Necrotizing enterocolitis remains one of the biggest challenges of neonatal surgery, with severe long-term morbidities affecting survivors and a mortality rate that has not changed over decades. Ganji et al have thoroughly examined the various models of the disease that range from the in vitro evaluation of intestinal epithelial cells and intestinal organoids to in vivo models of necrotizing enterocolitis in neonatal mice, rats, and piglets.[5] In this review, the authors have discussed how these experimental studies have advanced our knowledge on the pathogenesis of this disease and how they have allowed us to investigate the effectiveness of novel therapeutic agents.

Fujiwara et al have reviewed the various animal models of Hirschsprung's disease that have further the understanding of the anatomy and pathophysiology of the disease and the discovery of gene mutations responsible for the development of Hirschsprung's disease.[6] The authors have described the main four types of animal models that are teratogen-induced, surgically created, naturally occurring, and knockout models, and have summarized recent advances in this research field, highlighting the opportunities for new discoveries.

Lastly, Martins et al have reviewed the main experimental models of anorectal malformations in rodents (rabbit, rat, and mouse) and in the pig.[7] The authors describe how some models occur naturally and how some can be induced by the administration of drugs, such as etretinate, ethylene thiourea, and Adriamycin. These experimental studies have elucidated the altered embryological processes that lead to the development of anorectal malformations and more recently have allowed the identification of the molecular mechanisms of this process, providing the basis for the application of tissue engineering in future experiments.

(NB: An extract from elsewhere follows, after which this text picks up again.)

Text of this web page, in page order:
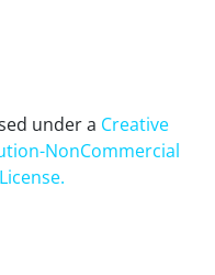
under a Creative
NonCommercial
.

We are sure that this review block section of the European Journal of Pediatric Surgery will provide a thorough review of the existing literature on experimental neonatal surgery, will inform you on the advancements that have occurred in the specific research fields, and, most importantly, will update you on the cutting-edge research that is increasingly pervading our specialty. We have focused on research translational aspects, to ensure the reader becomes familiar with the new perspectives that are emerging in the laboratory and advances that might be implemented into future clinical practice.